* **ACTIVITY**
Restate each record word for word, omitting whatever pictures it holds.

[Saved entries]
===============

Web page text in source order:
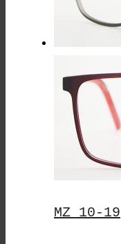
Multiple
Options
May
Chosen
MZ 10-19
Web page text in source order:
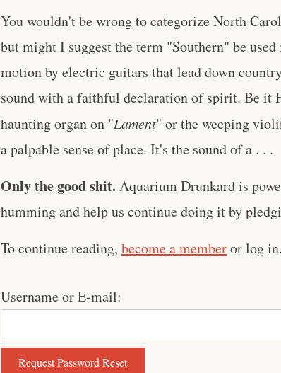
You wouldn't be wrong to categorize North
but might I suggest the term "Southern" be
motion by electric guitars that lead down
sound with a faithful declaration of spirit. Be it
haunting organ on "Lament" or the weeping
a palpable sense of place. It's the sound of a . . .
Only the good shit. Aquarium Drunkard is
humming and help us continue doing it by
To continue reading, become a memberor log in.
Username or E-mail:
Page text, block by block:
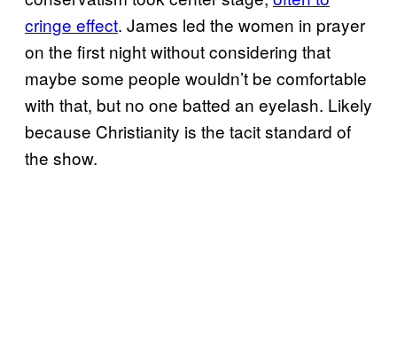
cringe effect. James led the women in prayer
on the first night without considering that
maybe some people wouldn’t be comfortable
with that, but no one batted an eyelash. Likely
because Christianity is the tacit standard of
the show.
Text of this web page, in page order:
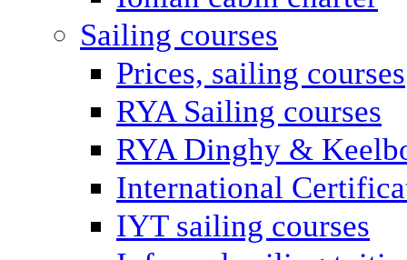
Sailing courses
Prices, sailing courses
RYA Sailing courses
RYA Dinghy &
International
IYT sailing courses
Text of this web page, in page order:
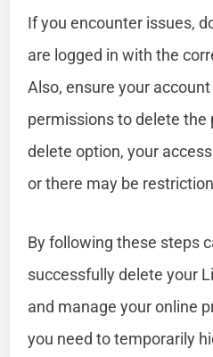
If you encounter issues,
are logged in with the
Also, ensure your
permissions to delete the
delete option, your
or there may be
By following these steps
successfully delete your
and manage your online
you need to temporarily
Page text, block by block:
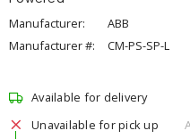
Manufacturer:
ABB
Manufacturer #:
CM-PS-SP-L
Available for delivery
Unavailable for pick up
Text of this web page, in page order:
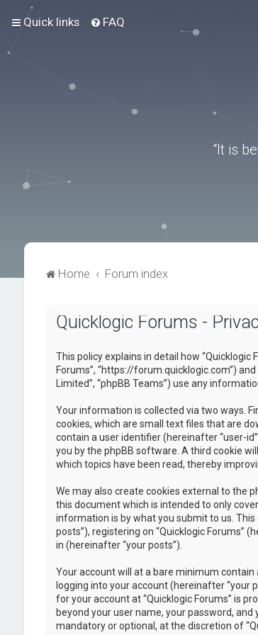
Quick links FAQ
“It is
Home Forum index
Quicklogic Forums -
This policy explains in detail how “Quicklogic
Forums”, “https://forum.quicklogic.com”) and
Limited”, “phpBB Teams”) use any
Your information is collected via two ways.
cookies, which are small text files that are
contain a user identifier (hereinafter “user-
you by the phpBB software. A third cookie
which topics have been read, thereby
We may also create cookies external to the
this document which is intended to only
information is by what you submit to us.
posts”), registering on “Quicklogic Forums”
in (hereinafter “your posts”).
Your account will at a bare minimum
logging into your account (hereinafter “your
for your account at “Quicklogic Forums” is
beyond your user name, your password,
mandatory or optional, at the discretion of
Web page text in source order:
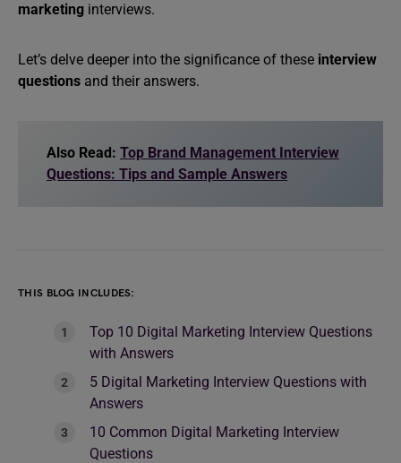
marketing interviews.
Let’s delve deeper into the significance of these interview
questions and their answers.
Also Read: Top Brand Management Interview
Questions: Tips and Sample Answers
THIS BLOG INCLUDES:
Top 10 Digital Marketing Interview Questions
with Answers
5 Digital Marketing Interview Questions with
Answers
10 Common Digital Marketing Interview
Questions
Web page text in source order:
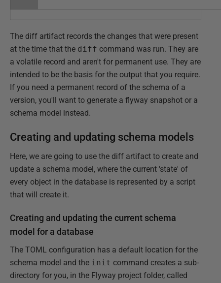
The diff artifact records the changes that were present
at the time that the diff command was run. They are
a volatile record and aren't for permanent use. They are
intended to be the basis for the output that you require.
If you need a permanent record of the schema of a
version, you'll want to generate a flyway snapshot or a
schema model instead.
Creating and updating schema models
Here, we are going to use the diff artifact to create and
update a schema model, where the current 'state' of
every object in the database is represented by a script
that will create it.
Creating and updating the current schema
model for a database
The TOML configuration has a default location for the
schema model and the init command creates a sub-
directory for you, in the Flyway project folder, called
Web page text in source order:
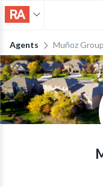
Agents Muñoz Group
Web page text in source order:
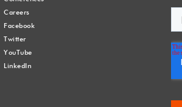
Careers
Facebook
Twitter
YouTube
LinkedIn
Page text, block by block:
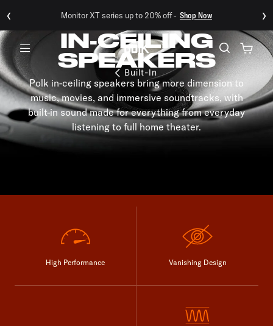
‹ Monitor XT series up to 20% off - Shop Now ›
Built-In
IN-CEILING
SPEAKERS
Polk in-ceiling speakers bring more dimension to
music, movies, and immersive soundtracks, with
built-in sound made for everything from everyday
listening to full home theater.
High Performance Vanishing Design
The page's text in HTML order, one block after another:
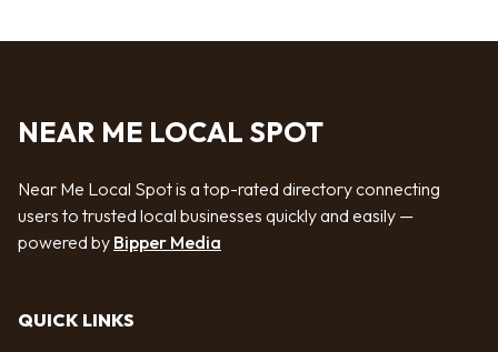
NEAR ME LOCAL SPOT
Near Me Local Spot is a top-rated directory connecting
users to trusted local businesses quickly and easily —
powered by Bipper Media
QUICK LINKS
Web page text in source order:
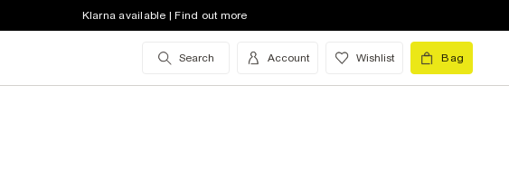
Klarna available | Find out more
Search Account Wishlist Bag
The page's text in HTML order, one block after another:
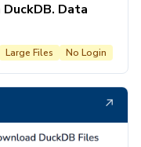
Data
Large Files No Login
↗
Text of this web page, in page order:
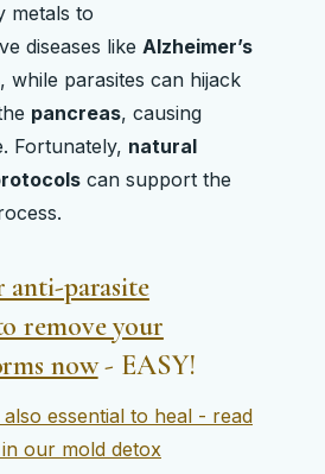
metals to
diseases like Alzheimer’s
, while parasites can hijack
pancreas, causing
Fortunately, natural
can support the
anti-parasite
remove your
now- EASY!
essential to heal - read
our mold detox
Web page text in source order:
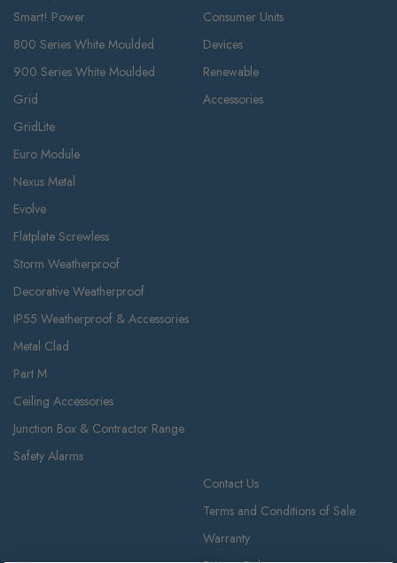
Smart! Power
800 Series White Moulded
900 Series White Moulded
Grid
GridLite
Euro Module
Nexus Metal
Evolve
Flatplate Screwless
Storm Weatherproof
Decorative Weatherproof
IP55 Weatherproof & Accessories
Metal Clad
Part M
Ceiling Accessories
Junction Box & Contractor Range
Safety Alarms
Consumer Units
Devices
Renewable
Accessories
Contact Us
Terms and Conditions of Sale
Warranty
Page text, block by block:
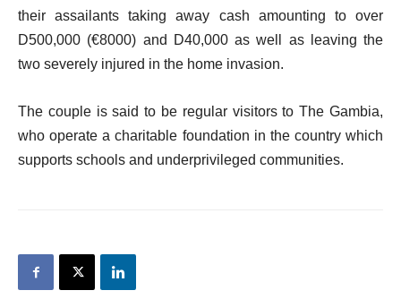
their assailants taking away cash amounting to over
D500,000 (€8000) and D40,000 as well as leaving the
two severely injured in the home invasion.
The couple is said to be regular visitors to The Gambia,
who operate a charitable foundation in the country which
supports schools and underprivileged communities.
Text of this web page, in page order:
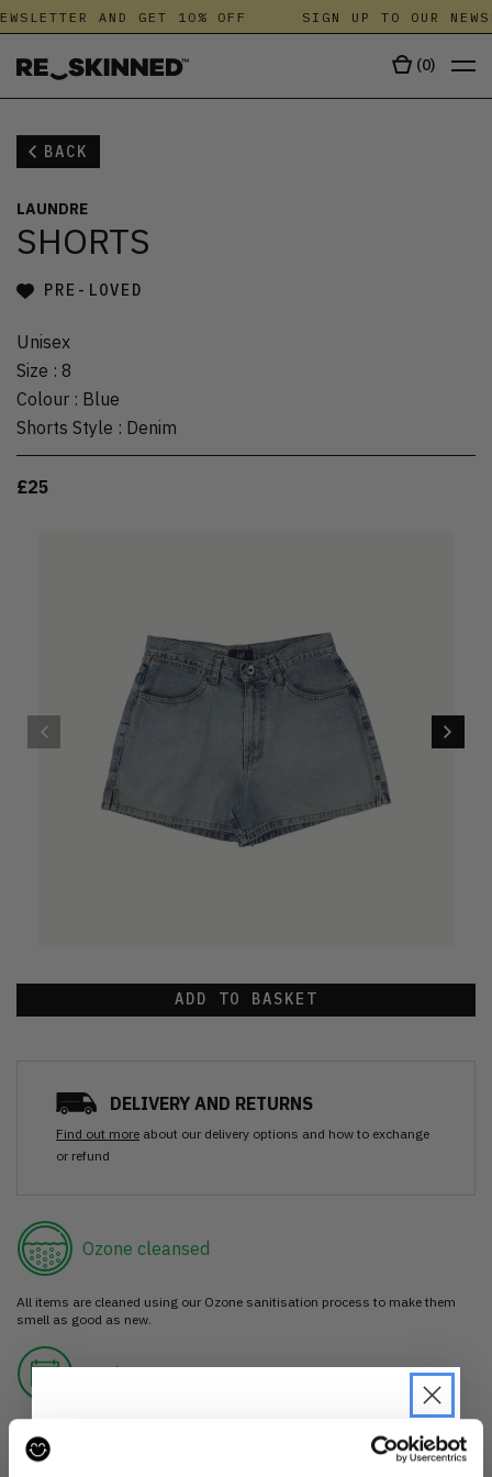
AND GET 10% OFF SIGN UP TO OUR
(0)
BACK
LAUNDRE
SHORTS
PRE-LOVED
Unisex
Size : 8
Colour : Blue
Shorts Style : Denim
£25
ADD TO BASKET
DELIVERY AND RETURNS
Find out more about our delivery options and how to exchange
or refund
Ozone cleansed
All items are cleaned using our Ozone sanitisation process to make them
smell as good as new.
30 day return
for a refund.
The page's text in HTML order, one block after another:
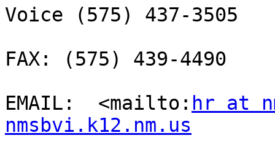
Voice (575) 437-3505
FAX: (575) 439-4490
EMAIL:  <mailto: hr at
nmsbvi.k12.nm.us
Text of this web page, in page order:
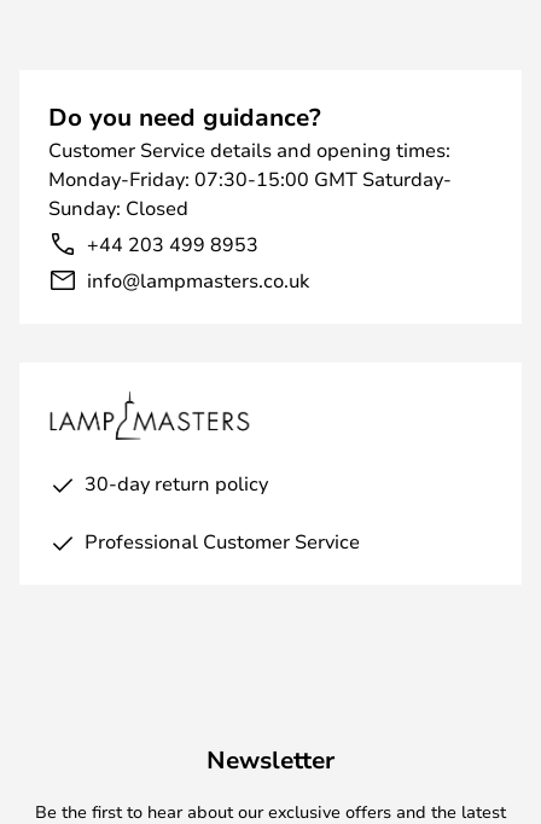
Do you need guidance?
Customer Service details and opening times:
Monday-Friday: 07:30-15:00 GMT Saturday-
Sunday: Closed
+44 203 499 8953
info@lampmasters.co.uk
30-day return policy
Professional Customer Service
Newsletter
Be the first to hear about our exclusive offers and the latest
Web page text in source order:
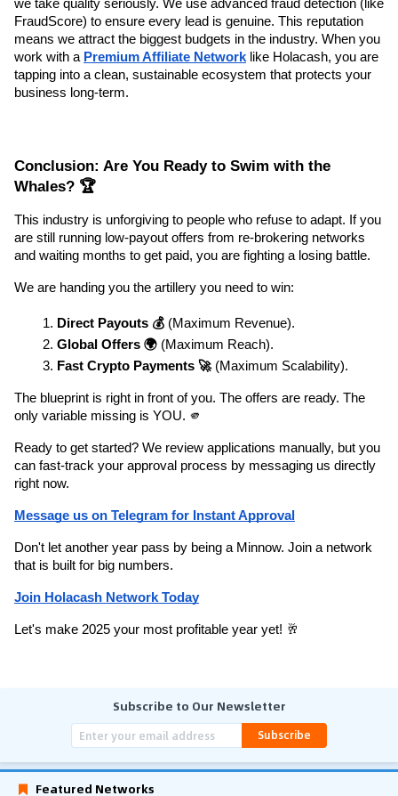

===============

* **TASK SOLUTION**
Web page text in source order:
Multiple
Options
May
Chosen
MZ 10-19
Web page text in source order:
You wouldn't be wrong to categorize North
but might I suggest the term "Southern" be
motion by electric guitars that lead down
sound with a faithful declaration of spirit. Be it
haunting organ on "Lament" or the weeping
a palpable sense of place. It's the sound of a . . .
Only the good shit. Aquarium Drunkard is
humming and help us continue doing it by
To continue reading, become a memberor log in.
Username or E-mail:
Page text, block by block:
cringe effect. James led the women in prayer
on the first night without considering that
maybe some people wouldn’t be comfortable
with that, but no one batted an eyelash. Likely
because Christianity is the tacit standard of
the show.
Text of this web page, in page order:
Sailing courses
Prices, sailing courses
RYA Sailing courses
RYA Dinghy &
International
IYT sailing courses
Text of this web page, in page order:
If you encounter issues,
are logged in with the
Also, ensure your
permissions to delete the
delete option, your
or there may be
By following these steps
successfully delete your
and manage your online
you need to temporarily
Page text, block by block:
Manufacturer:
ABB
Manufacturer #:
CM-PS-SP-L
Available for delivery
Unavailable for pick up
Text of this web page, in page order:
Quick links FAQ
“It is
Home Forum index
Quicklogic Forums -
This policy explains in detail how “Quicklogic
Forums”, “https://forum.quicklogic.com”) and
Limited”, “phpBB Teams”) use any
Your information is collected via two ways.
cookies, which are small text files that are
contain a user identifier (hereinafter “user-
you by the phpBB software. A third cookie
which topics have been read, thereby
We may also create cookies external to the
this document which is intended to only
information is by what you submit to us.
posts”), registering on “Quicklogic Forums”
in (hereinafter “your posts”).
Your account will at a bare minimum
logging into your account (hereinafter “your
for your account at “Quicklogic Forums” is
beyond your user name, your password,
mandatory or optional, at the discretion of
Web page text in source order:
marketing interviews.
Let’s delve deeper into the significance of these interview
questions and their answers.
Also Read: Top Brand Management Interview
Questions: Tips and Sample Answers
THIS BLOG INCLUDES:
Top 10 Digital Marketing Interview Questions
with Answers
5 Digital Marketing Interview Questions with
Answers
10 Common Digital Marketing Interview
Questions
Web page text in source order:
The diff artifact records the changes that were present
at the time that the diff command was run. They are
a volatile record and aren't for permanent use. They are
intended to be the basis for the output that you require.
If you need a permanent record of the schema of a
version, you'll want to generate a flyway snapshot or a
schema model instead.
Creating and updating schema models
Here, we are going to use the diff artifact to create and
update a schema model, where the current 'state' of
every object in the database is represented by a script
that will create it.
Creating and updating the current schema
model for a database
The TOML configuration has a default location for the
schema model and the init command creates a sub-
directory for you, in the Flyway project folder, called
Web page text in source order:
Agents Muñoz Group
Web page text in source order:
Careers
Facebook
Twitter
YouTube
LinkedIn
Page text, block by block:
‹ Monitor XT series up to 20% off - Shop Now ›
Built-In
IN-CEILING
SPEAKERS
Polk in-ceiling speakers bring more dimension to
music, movies, and immersive soundtracks, with
built-in sound made for everything from everyday
listening to full home theater.
High Performance Vanishing Design
The page's text in HTML order, one block after another:
NEAR ME LOCAL SPOT
Near Me Local Spot is a top-rated directory connecting
users to trusted local businesses quickly and easily —
powered by Bipper Media
QUICK LINKS
Web page text in source order:
Klarna available | Find out more
Search Account Wishlist Bag
The page's text in HTML order, one block after another:
Data
Large Files No Login
↗
Text of this web page, in page order:
metals to
diseases like Alzheimer’s
, while parasites can hijack
pancreas, causing
Fortunately, natural
can support the
anti-parasite
remove your
now- EASY!
essential to heal - read
our mold detox
Web page text in source order:
Smart! Power
800 Series White Moulded
900 Series White Moulded
Grid
GridLite
Euro Module
Nexus Metal
Evolve
Flatplate Screwless
Storm Weatherproof
Decorative Weatherproof
IP55 Weatherproof & Accessories
Metal Clad
Part M
Ceiling Accessories
Junction Box & Contractor Range
Safety Alarms
Consumer Units
Devices
Renewable
Accessories
Contact Us
Terms and Conditions of Sale
Warranty
Page text, block by block:
their assailants taking away cash amounting to over
D500,000 (€8000) and D40,000 as well as leaving the
two severely injured in the home invasion.
The couple is said to be regular visitors to The Gambia,
who operate a charitable foundation in the country which
supports schools and underprivileged communities.
Text of this web page, in page order:
AND GET 10% OFF SIGN UP TO OUR
(0)
BACK
LAUNDRE
SHORTS
PRE-LOVED
Unisex
Size : 8
Colour : Blue
Shorts Style : Denim
£25
ADD TO BASKET
DELIVERY AND RETURNS
Find out more about our delivery options and how to exchange
or refund
Ozone cleansed
All items are cleaned using our Ozone sanitisation process to make them
smell as good as new.
30 day return
for a refund.
The page's text in HTML order, one block after another:
Voice (575) 437-3505
FAX: (575) 439-4490
EMAIL:  <mailto: hr at
nmsbvi.k12.nm.us
Text of this web page, in page order:
Do you need guidance?
Customer Service details and opening times:
Monday-Friday: 07:30-15:00 GMT Saturday-
Sunday: Closed
+44 203 499 8953
info@lampmasters.co.uk
30-day return policy
Professional Customer Service
Newsletter
Be the first to hear about our exclusive offers and the latest
Web page text in source order:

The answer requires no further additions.